Rappelons l'origine et l'intention de ce livre. Dans le rapport de la CIASE, les auteurs pointaient quelques uns des facteurs qui avaient favorisé les abus et qui autorisaient le terme "systémique" employé par eux. D'une part, soulignaient-ils, l'enseignement de l’Église catholique juge plus grave une relation homosexuelle entre deux adultes consentants qu'une agression sexuelle. D'autre part, le rapport suggérait que les agressions sexuelles ne devraient pas relever du sixième commandement (manquement à la chasteté), mais du cinquième commandement (meurtre). Autre problème, l'insistance de l’Église sur la miséricorde pour le coupable conduit à minorer la souffrance de la victime.

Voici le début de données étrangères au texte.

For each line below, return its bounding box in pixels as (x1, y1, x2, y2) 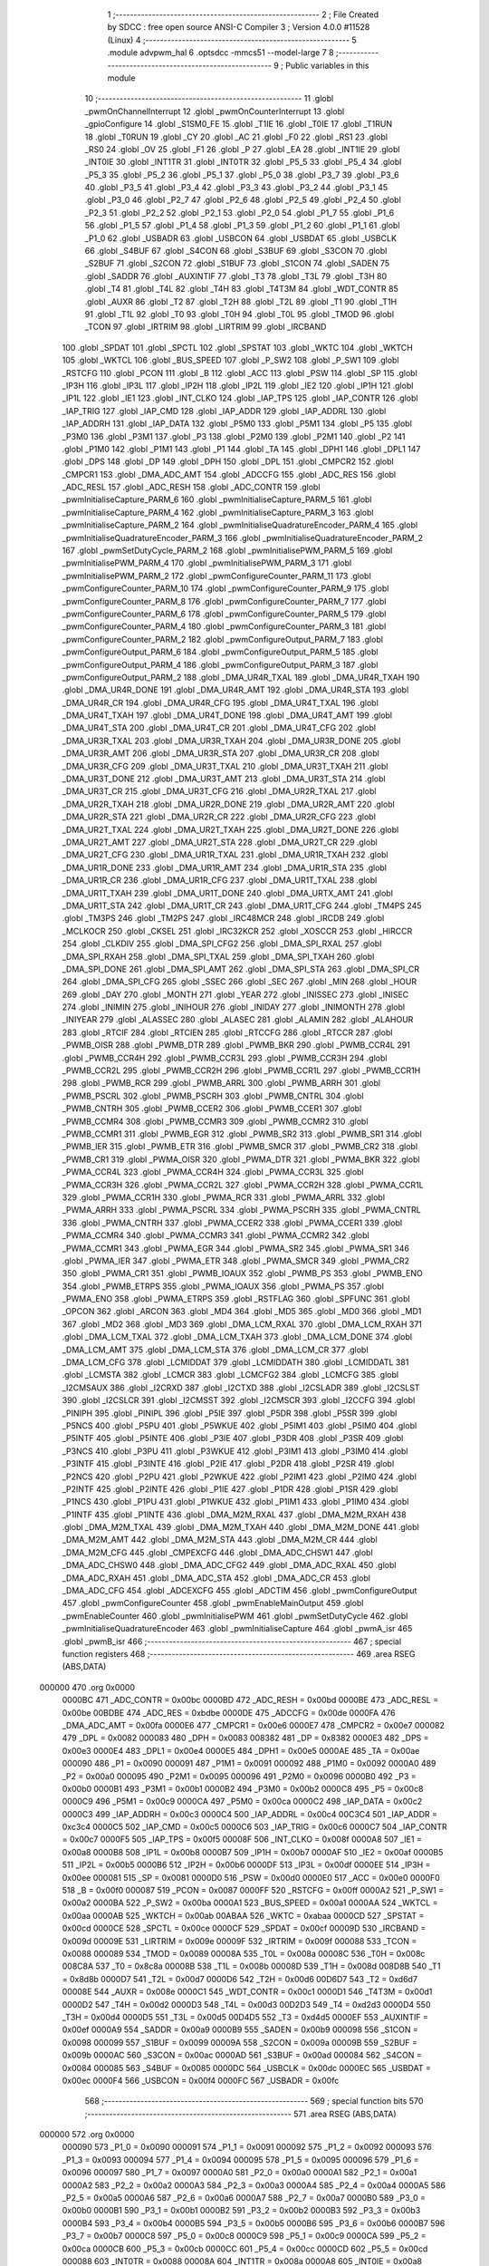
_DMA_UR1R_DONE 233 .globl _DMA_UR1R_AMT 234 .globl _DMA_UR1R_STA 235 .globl (62, 862, 388, 873)
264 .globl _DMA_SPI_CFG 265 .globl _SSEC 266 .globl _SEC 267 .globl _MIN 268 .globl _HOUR (62, 976, 417, 987)
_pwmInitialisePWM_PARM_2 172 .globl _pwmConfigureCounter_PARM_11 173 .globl (62, 570, 371, 581)
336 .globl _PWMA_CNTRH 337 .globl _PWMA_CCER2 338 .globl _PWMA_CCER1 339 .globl (62, 1217, 403, 1228)
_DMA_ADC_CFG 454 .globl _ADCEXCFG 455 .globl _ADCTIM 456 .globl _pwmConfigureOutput (62, 1585, 417, 1596)
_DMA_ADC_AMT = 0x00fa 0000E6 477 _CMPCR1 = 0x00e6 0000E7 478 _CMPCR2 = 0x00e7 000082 (62, 1719, 446, 1730)
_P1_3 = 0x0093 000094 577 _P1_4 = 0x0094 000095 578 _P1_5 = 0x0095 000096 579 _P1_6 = (62, 2154, 419, 2165)
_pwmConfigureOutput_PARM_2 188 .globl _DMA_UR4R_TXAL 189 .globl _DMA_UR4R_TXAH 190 (62, 672, 420, 683)
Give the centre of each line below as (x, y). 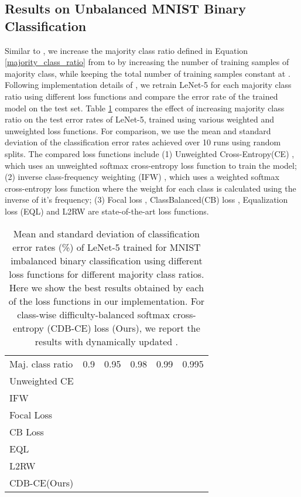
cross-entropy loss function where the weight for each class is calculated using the (150, 188)
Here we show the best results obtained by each (107, 287)
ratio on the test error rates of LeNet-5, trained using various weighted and (140, 119)
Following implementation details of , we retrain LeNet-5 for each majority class (148, 85)
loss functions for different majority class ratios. (107, 274)
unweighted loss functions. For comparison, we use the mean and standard (138, 130)
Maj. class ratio (41, 363)
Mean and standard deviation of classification (106, 233)
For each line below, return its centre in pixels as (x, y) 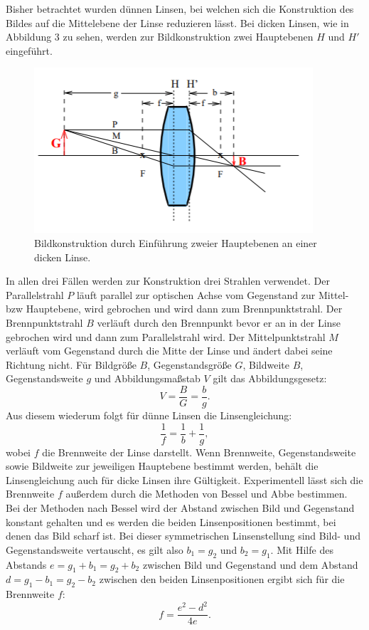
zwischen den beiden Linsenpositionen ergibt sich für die (222, 579)
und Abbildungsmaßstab (147, 378)
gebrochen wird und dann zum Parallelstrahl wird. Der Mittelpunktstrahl (166, 336)
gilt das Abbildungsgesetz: (270, 378)
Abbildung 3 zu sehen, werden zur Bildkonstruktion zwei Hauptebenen (160, 37)
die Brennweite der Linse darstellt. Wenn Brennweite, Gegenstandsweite (199, 452)
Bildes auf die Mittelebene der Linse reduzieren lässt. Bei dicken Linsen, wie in (177, 22)
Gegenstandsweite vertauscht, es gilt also (95, 549)
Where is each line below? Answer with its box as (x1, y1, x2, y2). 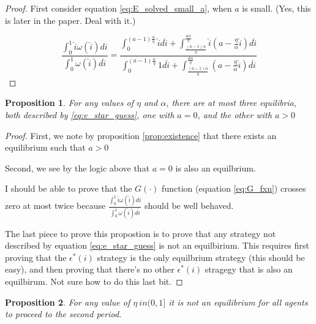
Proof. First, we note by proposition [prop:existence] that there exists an (5, 129, 277, 141)
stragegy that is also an (205, 263, 293, 276)
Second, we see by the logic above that (5, 161, 150, 174)
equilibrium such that (5, 141, 86, 154)
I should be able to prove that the (5, 182, 132, 195)
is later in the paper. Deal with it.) (5, 13, 136, 26)
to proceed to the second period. (5, 307, 122, 320)
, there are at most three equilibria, (166, 96, 297, 109)
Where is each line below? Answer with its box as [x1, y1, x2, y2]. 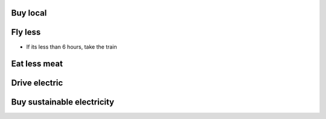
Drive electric [11, 78, 63, 88]
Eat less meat [11, 59, 63, 69]
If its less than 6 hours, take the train [26, 43, 117, 50]
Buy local [11, 8, 47, 18]
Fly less [11, 27, 41, 37]
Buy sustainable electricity [11, 97, 115, 108]
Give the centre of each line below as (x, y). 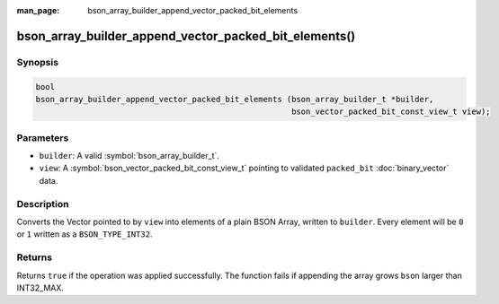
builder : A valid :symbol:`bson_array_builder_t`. (129, 156)
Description (43, 204)
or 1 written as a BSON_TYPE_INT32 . (85, 234)
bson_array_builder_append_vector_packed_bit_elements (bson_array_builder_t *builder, (235, 99)
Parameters (43, 137)
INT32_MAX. (40, 288)
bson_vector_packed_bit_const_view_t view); (391, 112)
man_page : (38, 10)
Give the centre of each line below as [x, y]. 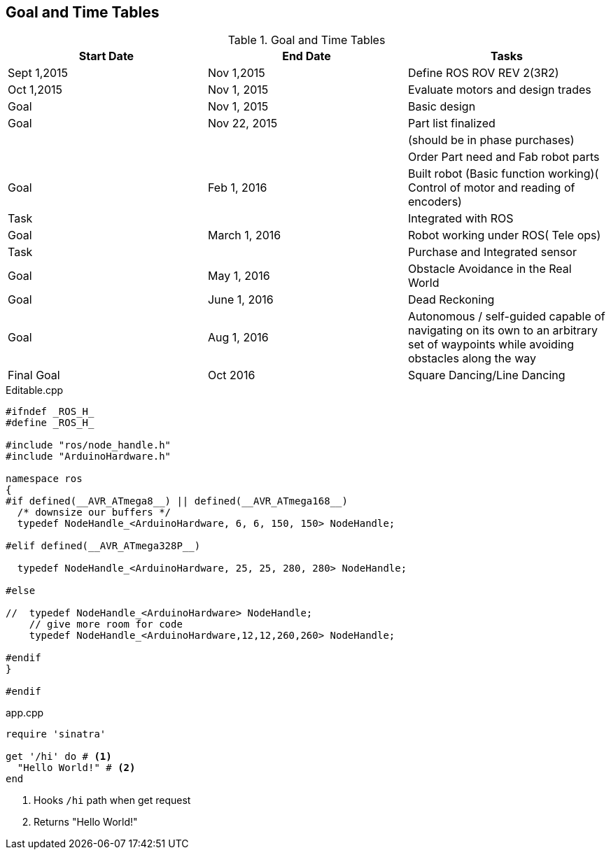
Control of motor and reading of [491, 188]
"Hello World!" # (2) [76, 768]
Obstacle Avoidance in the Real [490, 269]
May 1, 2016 [239, 276]
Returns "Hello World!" [86, 822]
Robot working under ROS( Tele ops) [504, 235]
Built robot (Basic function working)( [503, 174]
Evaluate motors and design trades [499, 90]
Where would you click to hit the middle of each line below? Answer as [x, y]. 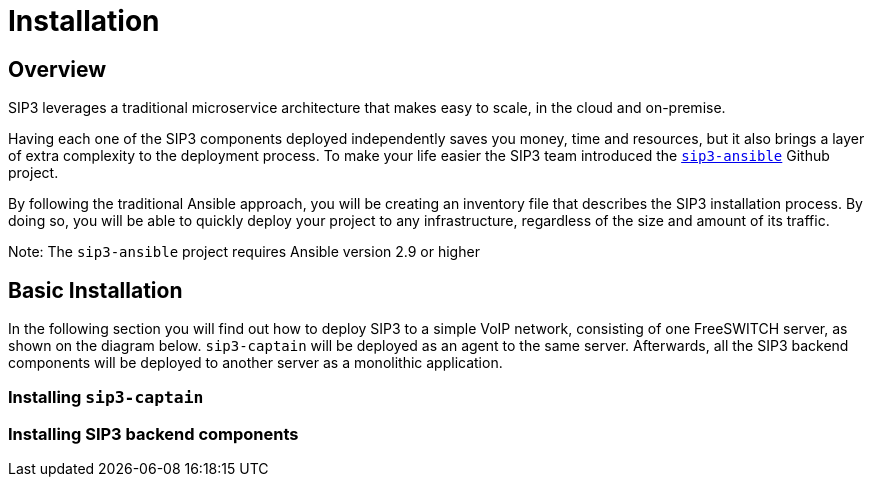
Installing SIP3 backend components [153, 433]
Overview [57, 69]
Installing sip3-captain [106, 397]
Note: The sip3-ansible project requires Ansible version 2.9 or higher [244, 252]
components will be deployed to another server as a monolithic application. [255, 363]
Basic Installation [95, 290]
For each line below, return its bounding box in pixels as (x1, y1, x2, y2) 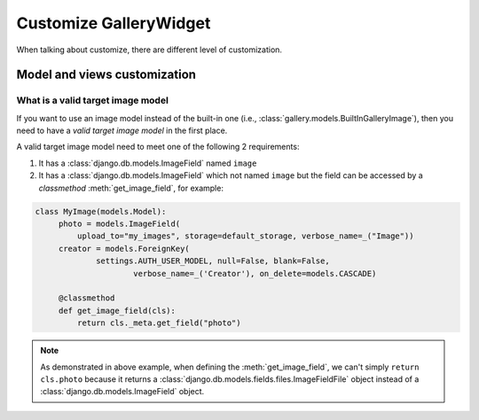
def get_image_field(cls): (58, 306, 177, 315)
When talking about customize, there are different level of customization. (16, 44, 283, 55)
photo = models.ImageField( (58, 219, 181, 229)
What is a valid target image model (16, 94, 169, 106)
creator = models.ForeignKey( (58, 244, 190, 253)
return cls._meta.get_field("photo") (76, 318, 241, 328)
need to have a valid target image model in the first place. (16, 125, 228, 136)
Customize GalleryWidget (16, 13, 211, 33)
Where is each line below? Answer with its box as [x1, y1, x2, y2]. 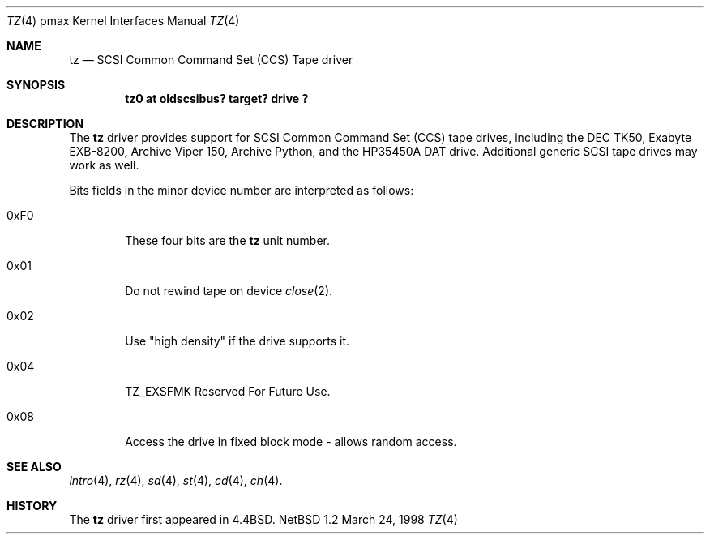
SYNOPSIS [6, 78, 66, 92]
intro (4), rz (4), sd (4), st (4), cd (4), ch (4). [69, 474, 283, 487]
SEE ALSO [6, 460, 62, 474]
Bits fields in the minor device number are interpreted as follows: [69, 183, 414, 197]
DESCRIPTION [6, 117, 84, 131]
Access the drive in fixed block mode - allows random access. [125, 435, 457, 448]
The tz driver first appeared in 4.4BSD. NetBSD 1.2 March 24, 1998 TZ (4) [69, 512, 458, 526]
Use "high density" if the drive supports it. [125, 334, 350, 348]
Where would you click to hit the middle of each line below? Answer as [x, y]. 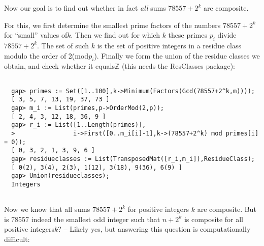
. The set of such [63, 45]
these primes [188, 35]
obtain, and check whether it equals [59, 66]
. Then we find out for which [115, 35]
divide [227, 35]
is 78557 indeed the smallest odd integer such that [82, 219]
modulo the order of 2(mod [46, 55]
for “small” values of [36, 35]
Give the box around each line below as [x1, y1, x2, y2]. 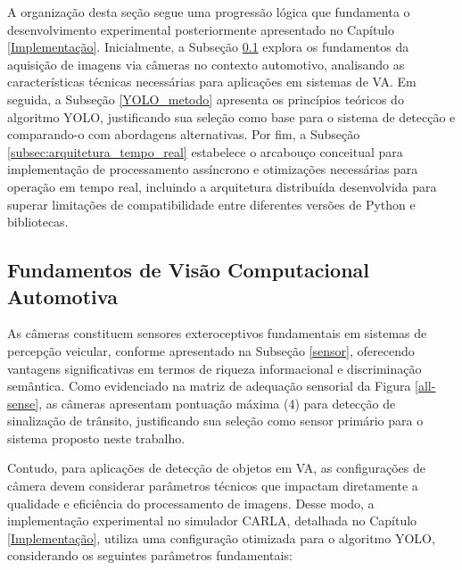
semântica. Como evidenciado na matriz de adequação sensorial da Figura [7, 376, 411, 395]
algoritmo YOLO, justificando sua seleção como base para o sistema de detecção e [7, 107, 456, 126]
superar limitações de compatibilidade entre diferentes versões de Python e [7, 194, 416, 213]
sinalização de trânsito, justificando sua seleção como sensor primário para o [7, 411, 424, 430]
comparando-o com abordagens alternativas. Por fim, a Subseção [7, 125, 360, 144]
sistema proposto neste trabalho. [7, 428, 186, 447]
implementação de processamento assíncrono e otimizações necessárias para [7, 160, 418, 178]
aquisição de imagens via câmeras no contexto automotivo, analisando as [7, 54, 405, 73]
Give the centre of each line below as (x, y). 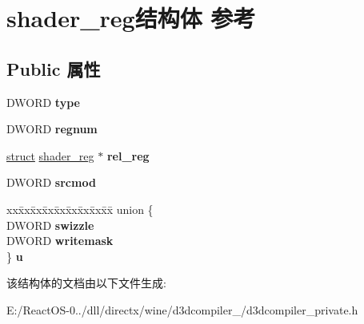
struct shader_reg (50, 155)
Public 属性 (54, 68)
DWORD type (43, 102)
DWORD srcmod (51, 182)
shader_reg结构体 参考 (131, 18)
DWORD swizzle (50, 225)
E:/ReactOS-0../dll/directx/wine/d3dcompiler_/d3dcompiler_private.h (182, 309)
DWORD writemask (60, 241)
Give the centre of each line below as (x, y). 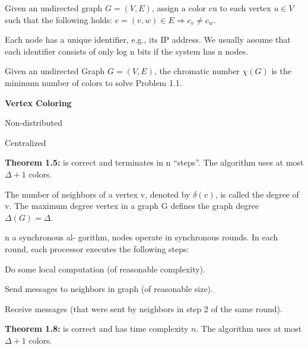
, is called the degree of (257, 194)
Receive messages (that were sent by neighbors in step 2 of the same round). (144, 308)
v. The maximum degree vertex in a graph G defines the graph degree (132, 206)
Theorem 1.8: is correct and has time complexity (97, 329)
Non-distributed (34, 123)
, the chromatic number (197, 71)
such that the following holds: (59, 19)
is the (281, 71)
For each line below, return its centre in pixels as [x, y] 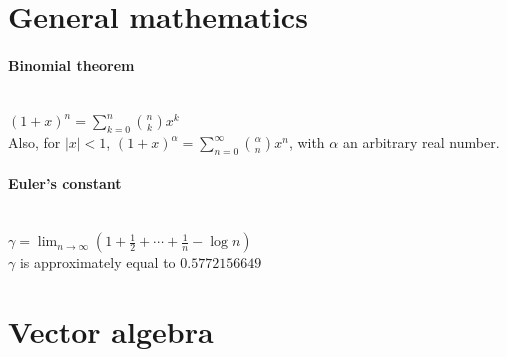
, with [306, 142]
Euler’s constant [65, 183]
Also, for [34, 142]
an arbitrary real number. [421, 142]
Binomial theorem [71, 64]
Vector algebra [111, 331]
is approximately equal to [97, 262]
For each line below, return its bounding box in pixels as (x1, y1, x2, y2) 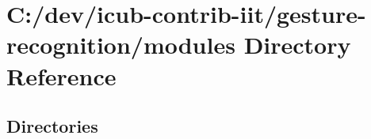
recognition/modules (6, 28, 235, 61)
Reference (6, 59, 117, 92)
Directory (243, 28, 351, 61)
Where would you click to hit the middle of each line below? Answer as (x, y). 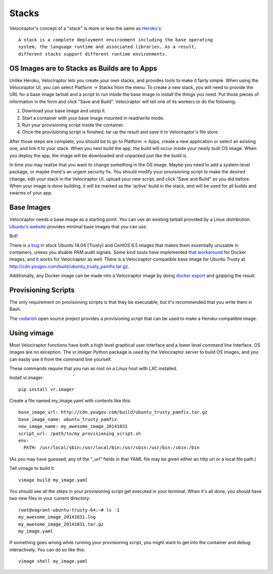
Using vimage (32, 333)
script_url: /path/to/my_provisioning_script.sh (80, 434)
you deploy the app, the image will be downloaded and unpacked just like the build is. (99, 155)
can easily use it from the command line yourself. (61, 359)
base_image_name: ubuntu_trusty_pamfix (68, 419)
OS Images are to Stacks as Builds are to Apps (83, 68)
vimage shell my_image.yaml (53, 561)
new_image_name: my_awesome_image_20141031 (73, 426)
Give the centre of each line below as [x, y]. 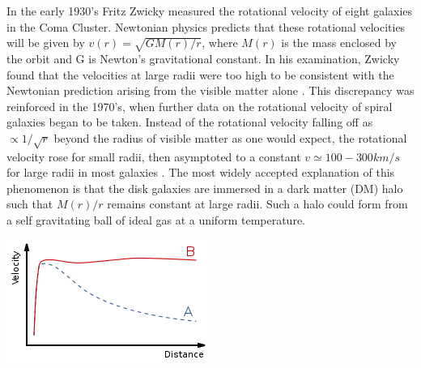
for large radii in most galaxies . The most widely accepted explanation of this [201, 172]
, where [220, 43]
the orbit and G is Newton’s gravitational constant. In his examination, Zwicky [203, 58]
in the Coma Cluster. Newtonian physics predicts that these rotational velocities [206, 26]
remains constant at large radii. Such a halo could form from [257, 204]
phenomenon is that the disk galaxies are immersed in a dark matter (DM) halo [205, 188]
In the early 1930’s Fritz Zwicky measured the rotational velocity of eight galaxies [210, 11]
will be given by [46, 43]
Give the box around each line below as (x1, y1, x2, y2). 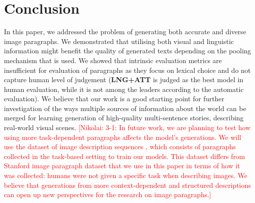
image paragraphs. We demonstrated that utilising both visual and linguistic (4, 36, 234, 46)
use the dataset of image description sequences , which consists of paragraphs (4, 141, 236, 152)
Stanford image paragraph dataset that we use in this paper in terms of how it (4, 160, 240, 171)
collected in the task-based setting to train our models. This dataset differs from (4, 151, 245, 161)
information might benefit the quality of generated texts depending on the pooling (4, 45, 251, 56)
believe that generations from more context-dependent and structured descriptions (4, 180, 251, 190)
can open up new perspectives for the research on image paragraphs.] (4, 189, 211, 200)
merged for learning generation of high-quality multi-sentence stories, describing (4, 113, 244, 123)
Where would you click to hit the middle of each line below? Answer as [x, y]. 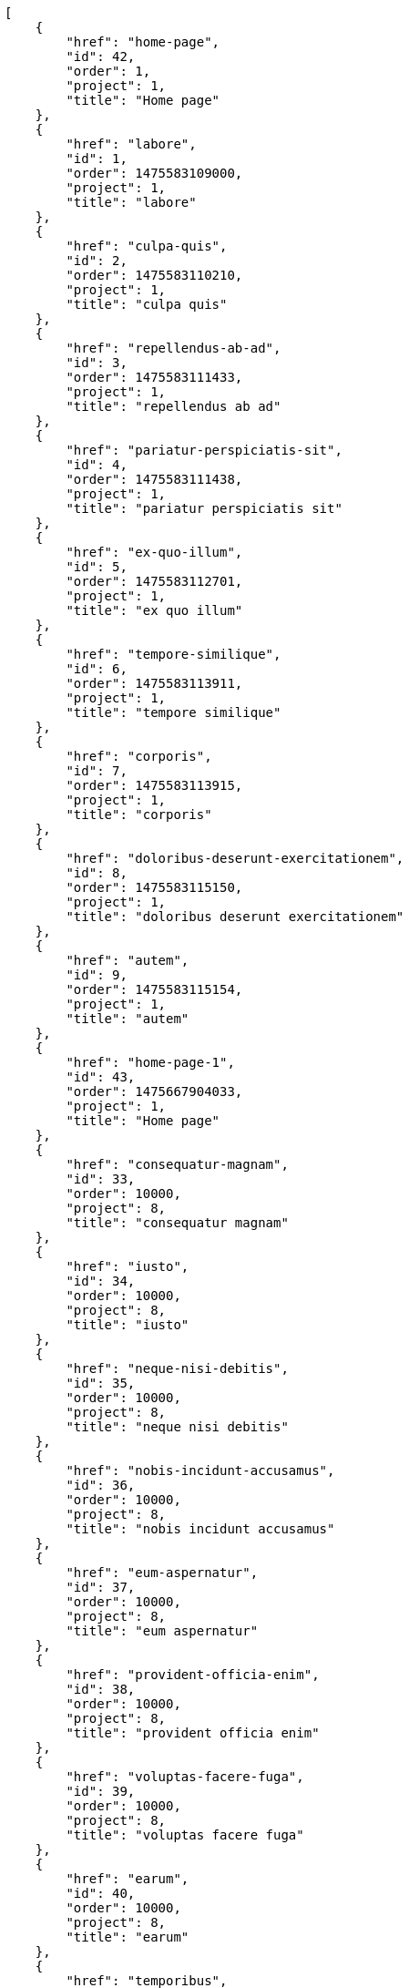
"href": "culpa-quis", [147, 246]
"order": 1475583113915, [154, 785]
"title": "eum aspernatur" [162, 1631]
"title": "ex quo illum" [154, 610]
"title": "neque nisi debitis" [177, 1427]
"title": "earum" [128, 1937]
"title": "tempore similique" [174, 712]
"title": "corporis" [139, 815]
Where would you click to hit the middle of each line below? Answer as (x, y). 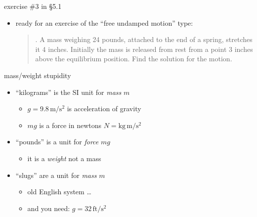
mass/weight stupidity (38, 75)
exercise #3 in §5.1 (33, 6)
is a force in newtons (70, 125)
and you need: (49, 208)
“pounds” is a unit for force (57, 142)
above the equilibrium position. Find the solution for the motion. (134, 59)
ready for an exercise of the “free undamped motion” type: (104, 22)
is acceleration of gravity (104, 108)
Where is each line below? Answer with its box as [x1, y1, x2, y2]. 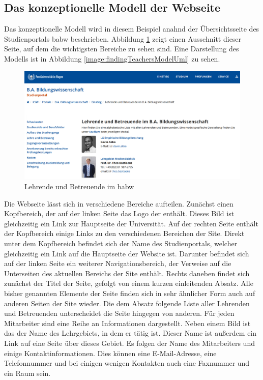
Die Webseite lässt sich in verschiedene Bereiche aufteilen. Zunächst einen [4, 198, 233, 209]
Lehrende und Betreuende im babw [24, 181, 134, 191]
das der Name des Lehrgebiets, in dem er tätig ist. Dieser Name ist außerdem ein [4, 328, 257, 338]
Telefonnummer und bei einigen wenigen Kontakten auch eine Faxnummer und [4, 358, 250, 368]
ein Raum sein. [4, 367, 51, 378]
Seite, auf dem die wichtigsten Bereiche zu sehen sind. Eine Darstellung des [4, 43, 239, 54]
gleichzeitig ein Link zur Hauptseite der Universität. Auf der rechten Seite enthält [4, 218, 258, 228]
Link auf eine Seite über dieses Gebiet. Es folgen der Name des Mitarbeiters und [4, 337, 255, 348]
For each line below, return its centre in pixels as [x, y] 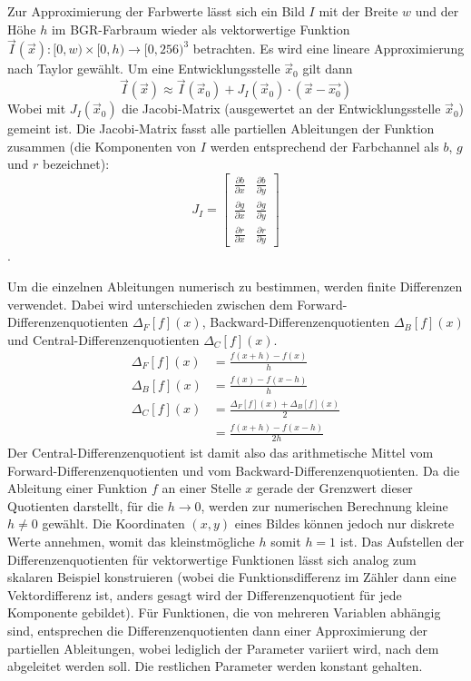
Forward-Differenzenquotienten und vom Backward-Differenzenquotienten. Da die [234, 470]
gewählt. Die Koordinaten [113, 523]
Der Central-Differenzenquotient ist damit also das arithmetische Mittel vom [221, 453]
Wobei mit [37, 109]
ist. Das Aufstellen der [402, 541]
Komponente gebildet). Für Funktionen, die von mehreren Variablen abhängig [224, 612]
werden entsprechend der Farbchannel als [324, 146]
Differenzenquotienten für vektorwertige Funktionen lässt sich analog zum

Le sous-titre du livre pose donc la question : la morale catholique favorise-t-elle la violence sexuelle ? Pour y répondre, Matthieu Poupart analyse différents documents, et plusieurs témoignages de victimes viennent ponctuer et nourrir la réflexion.

Pour commencer j'ai été (désagréablement) surprise que l'auteur ne soit pas réellement présenté sur la quatrième de couverture. On saura seulement qu'il est engagé auprès de victimes d'abus et membre du collectif Agir pour notre Église. Cela ne dit pas grand'chose de son parcours, de sa situation et de sa formation (en théologie morale en particulier). Dans les interviews que l'on peut trouver de lui sur Internet, il est présenté comme "chercheur", mais on ne sait pas en quoi.

Vient ensuite la question des sources utilisées. Il n'existe pas d'ouvrage qui rassemble l'enseignement de l’Église sur la morale sexuelle (comme le Compendium de la Doctrine sociale de l'Église par exemple). Il faut donc constituer un corpus de textes. Et le problème, c'est que l'auteur ne justifie pas sa sélection : nulle part il n'explicite les critères qui lui ont fait retenir tel auteur ou tel texte.

Or il me semble que cet ensemble manque de cohérence et, pour une part, de pertinence. Sur des supports très divers (et de degrés d'autorité bien différents), l'auteur propose des analyses elles aussi très inégales. En vérité, on ne sait pas très bien ce qu'il a voulu faire : il se défend (dans une interview récente) d'avoir voulu faire un livre de théologie, quoiqu'il propose tout de même une analyse d'extraits de Saint Augustin, Saint Thomas d'Aquin ou Jean-Paul II, sans qu'on sache bien quelle connaissance il a de leur oeuvre.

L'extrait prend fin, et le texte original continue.